# Task brief
With all images left out, restate the records below exactly as written.

# Excerpts from a dataset
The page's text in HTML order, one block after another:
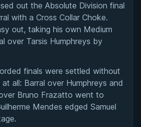
out the Absolute Division final
with a Cross Collar Choke.
out, taking his own Medium
over Tarsis Humphreys by
finals were settled without
all: Barral over Humphreys and
Bruno Frazatto went to
Mendes edged Samuel
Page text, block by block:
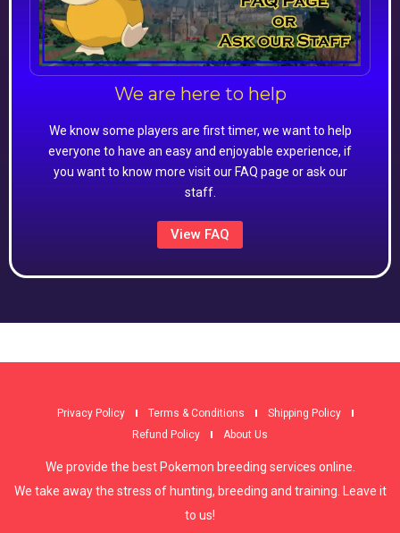
We are here to help
We know some players are first timer, we want to help
everyone to have an easy and enjoyable experience, if
you want to know more visit our FAQ page or ask our
staff.
View FAQ
Privacy Policy Terms & Conditions
Shipping Policy
Refund Policy
About Us
We provide the best Pokemon breeding services online.
We take away the stress of hunting, breeding and training. Leave it
to us!
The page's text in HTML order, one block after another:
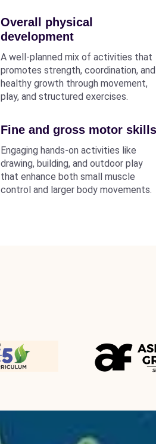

# Answer for the task
The page's text in HTML order, one block after another:
out the Absolute Division final
with a Cross Collar Choke.
out, taking his own Medium
over Tarsis Humphreys by
finals were settled without
all: Barral over Humphreys and
Bruno Frazatto went to
Mendes edged Samuel
Page text, block by block:
We are here to help
We know some players are first timer, we want to help
everyone to have an easy and enjoyable experience, if
you want to know more visit our FAQ page or ask our
staff.
View FAQ
Privacy Policy Terms & Conditions
Shipping Policy
Refund Policy
About Us
We provide the best Pokemon breeding services online.
We take away the stress of hunting, breeding and training. Leave it
to us!
The page's text in HTML order, one block after another:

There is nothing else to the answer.